Specialized 3-Valued Logic Shape Analysis using Structure-Based Refinement and Loose Embedding

Gilad Arnold (University of California, Berkeley)


We consider a shape analysis framework based on 3-valued logic, and explore ways for improving its performance and scalability by means of reducing algorithmic overhead and restraining abstract state set inflation. First we propose a new approach to implementing a fast 3-valued logic analyzer, which replaces a general-purpose abstraction refinement mechanism---accounting for most of the time spent by the reference implementation---with tailored structure-based refinement. We apply our framework to analyze a set of small Java programs manipulating singly- and doubly-linked lists, obtaining results that are comparable to those of the reference implementation, with a process 40-85 times faster and 2-11 times less memory consuming.
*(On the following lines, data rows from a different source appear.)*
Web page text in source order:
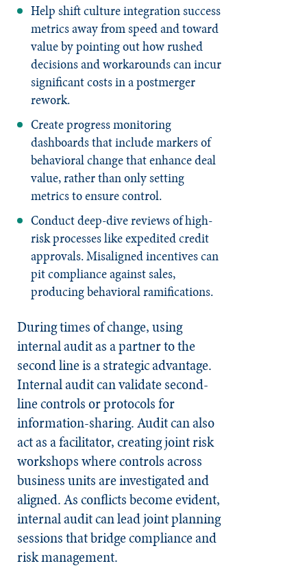
Help shift culture integration success
metrics away from speed and toward
value by pointing out how rushed
decisions and workarounds can incur
significant costs in a postmerger
rework.
Create progress monitoring
dashboards that include markers of
behavioral change that enhance deal
value, rather than only setting
metrics to ensure control.
Conduct deep-dive reviews of high-
risk processes like expedited credit
approvals. Misaligned incentives can
pit compliance against sales,
producing behavioral ramifications.
During times of change, using
internal audit as a partner to the
second line is a strategic advantage.
Internal audit can validate second-
line controls or protocols for
information-sharing. Audit can also
act as a facilitator, creating joint risk
workshops where controls across
business units are investigated and
aligned. As conflicts become evident,
internal audit can lead joint planning
sessions that bridge compliance and
risk management.

We then propose a new definition for partial ordering of abstract heap descriptors (embedding), such that trims abstract states representing "special cases" in the presence of a state representing a "general case". This extension deflates sets of abstract states by a combinatorial factor which is exponentially correlated with the number of summary nodes in the general case, resulting in 45-55% less structures for the same set of benchmarks. Despite its induced algorithmic overhead per operation, this modification further cuts the analysis time by 17-50%. We argue that improving on these two axes together yields a promise for greater applicability of specialized shape analysis to real-life programs.